Don’t Want to Lose (Parts of) Your Genealogical Data?

The following is an article written by guest author Bob Coret and is copyright by him. The article is published here with the permission of Bob Coret:

Don’t want to lose (parts of) your genealogical data?

A recent research report by Genealogy Online shows that genealogists have a high risk of losing (parts of) their genealogical data when transferring a GEDCOM file from their family tree program or service to another family tree program or service. This is caused by the fact that most family tree programs and services do not follow the GEDCOM specification to the letter and because a lot of undocumented “user-defined tags” are used.

Recently, Nigel Munro Parker, made his GEDCOM validator GED-inline [http://ged-inline.elasticbeanstalk.com/validate] available for re-use. GED-inline reads a GEDCOM file and checks if the file follows the rules of the specified GEDCOM specification. You get a report nearly instantly (and free). Besides statistics it shows the number of warnings and user-defined tags, as well as a list of all warnings. Genealogy Online (a service for easily publishing your family tree online) recently deployed the open-sourced GED-inline in its infrastructure. Genealogy Online [https://www.genealogieonline.nl/en/] now checks all GEDCOM files it receives to publish online. When there are warning in regards to the GEDCOM file, Genealogy Online notifies the user.

In order not to lose genealogical information when it is transferred from “A” to “B”, agreements on how the information is recorded are of great importance. If both “A” and “B” adhere to these agreements, then the information will come across properly – without loss of information! Agreements about the format of genealogical information are laid down in the GEDCOM specification. The most recent GEDCOM version is 5.5.5, which is published on http://www.gedcom.org [https://www.gedcom.org/].

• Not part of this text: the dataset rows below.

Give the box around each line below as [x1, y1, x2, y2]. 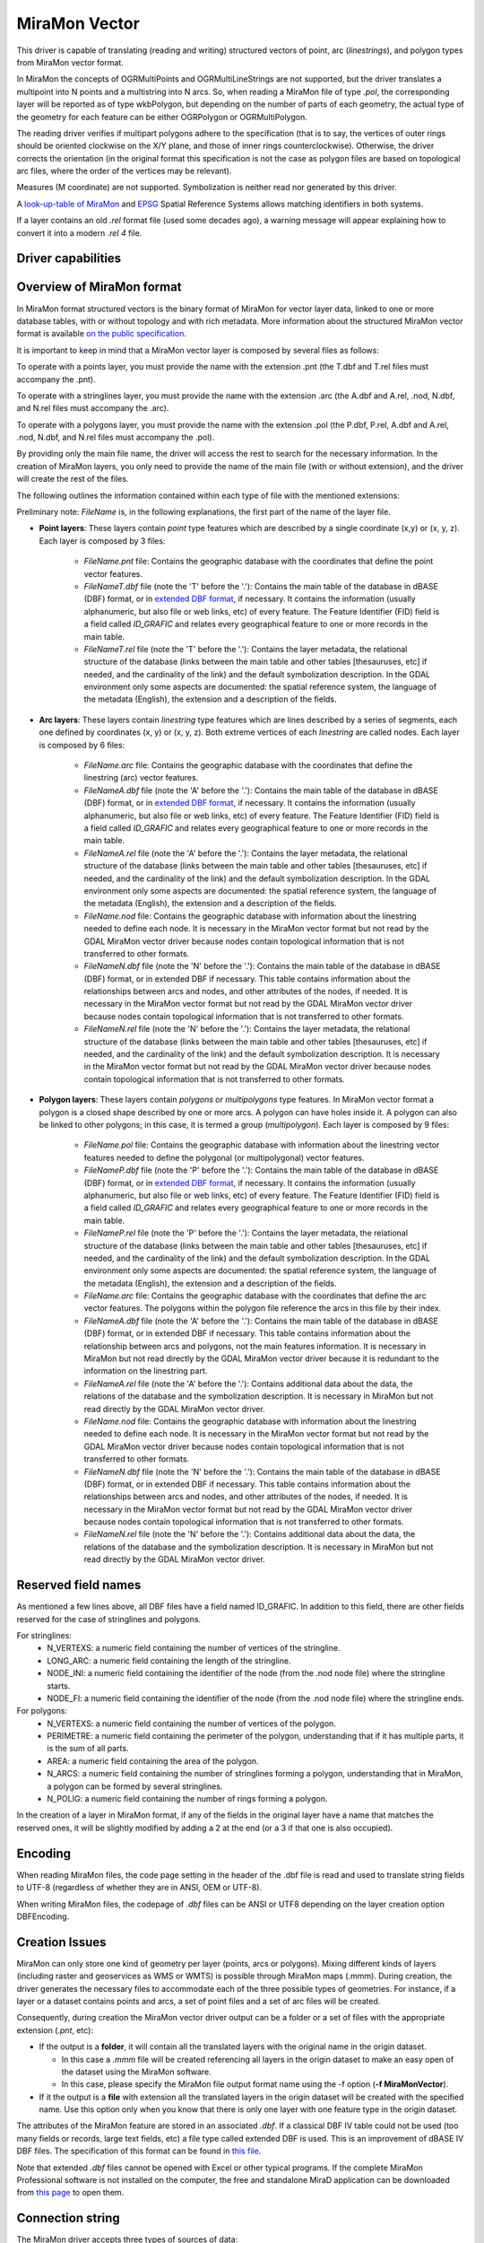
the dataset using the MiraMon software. [61, 2066, 212, 2077]
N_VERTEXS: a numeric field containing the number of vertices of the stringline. [47, 1643, 341, 1654]
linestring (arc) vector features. [83, 772, 199, 783]
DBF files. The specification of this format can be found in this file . [16, 2145, 262, 2157]
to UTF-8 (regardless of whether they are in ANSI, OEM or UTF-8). [16, 1882, 263, 1893]
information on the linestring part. [83, 1366, 208, 1376]
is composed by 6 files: [39, 739, 125, 750]
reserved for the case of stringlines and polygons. [16, 1613, 202, 1624]

As a genealogist you do not have to dive into these GEDCOM specifications. The specifications are intended for the suppliers of family tree programs and services (more specifically, their developers). But as a genealogist you should make sure that the GEDCOM function of your family tree program or service adheres to the GEDCOM specifications! After all, if a family tree program or service does not adhere to the GEDCOM specifications, then there is a risk of information loss during the transport of the genealogical information!

As a genealogist you can check the quality of your GEDCOM too! If you’re not using Genealogy Online, just go to GED-inline [http://ged-inline.elasticbeanstalk.com/validate] directly and upload your GEDCOM. See how many warnings are in the validation report. The number of warnings says nothing about your genealogical information, you didn’t do anything wrong. The warnings relate to compliance of the GEDCOM file with the GEDCOM specification. If there are warnings, there is a good chance that the GEDCOM file will not be fully understood by another family tree program or service and that there is a risk of information loss!

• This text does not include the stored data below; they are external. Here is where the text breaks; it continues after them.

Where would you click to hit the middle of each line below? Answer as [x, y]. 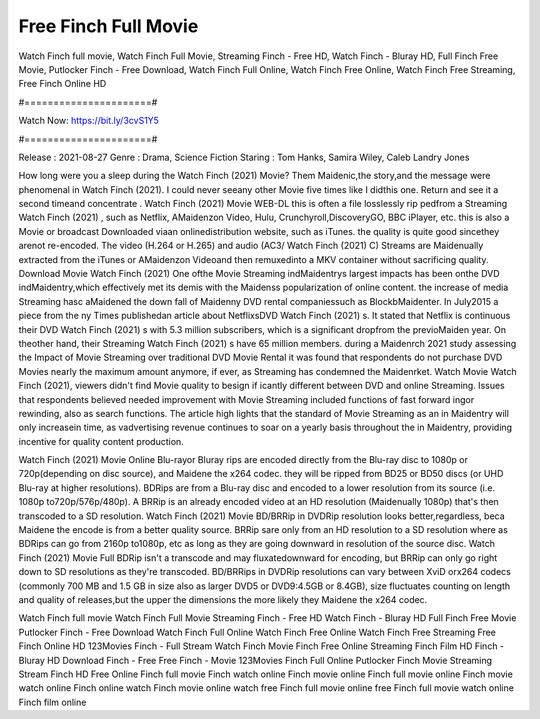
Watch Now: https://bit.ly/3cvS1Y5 [89, 121]
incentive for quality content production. [101, 441]
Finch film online [52, 702]
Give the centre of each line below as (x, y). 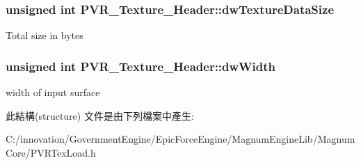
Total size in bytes (45, 35)
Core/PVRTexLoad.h (51, 152)
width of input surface (53, 92)
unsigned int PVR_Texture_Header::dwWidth (141, 66)
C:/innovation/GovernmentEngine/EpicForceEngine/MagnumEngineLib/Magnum (180, 139)
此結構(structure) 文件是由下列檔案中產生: (100, 115)

Another number that you should pay attention to in the GED-inline report is the User-defined value. This number represents the number of lines in the GEDCOM file where a so-called user-defined tag is used. Such tags are valid within GEDCOM, but the meaning of this is not laid down in the GEDCOM specification. And often, these use-defined tags are not documented publicly. So if program “A” places a certain information in a user-defined tag, chances are that program “B” does not know what information it is and what it should do with it. In a best case scenario these values are included as a comment, in the worst case scenario, these values are ignored. So, the user-defined tags also increase the risk of information loss.

Genealogy Online’s ‘GED-inline validation statistics’ [https://www.genealogieonline.nl/en/GED-inline/] report show that 1,215,130,449 lines of GEDCOM were inspected, 8,129,466 warnings were given (that’s 0.7%), and 93,365,260 lines contained user defined tags (that’s 7.7%). With these shocking numbers, you have to wonder, just how much genealogical data is lost when transferred?

What can you, as a genealogist, do to reduce the risk of information loss?

If you – after checking the quality of your GEDCOM file – find that there is a risk of information loss, contact the supplier of your family tree program or service. Ask them to improve GEDCOM support (and minimize the use of user-defined tags and document them), so that parts of your genealogical data are not lost during export (and import)!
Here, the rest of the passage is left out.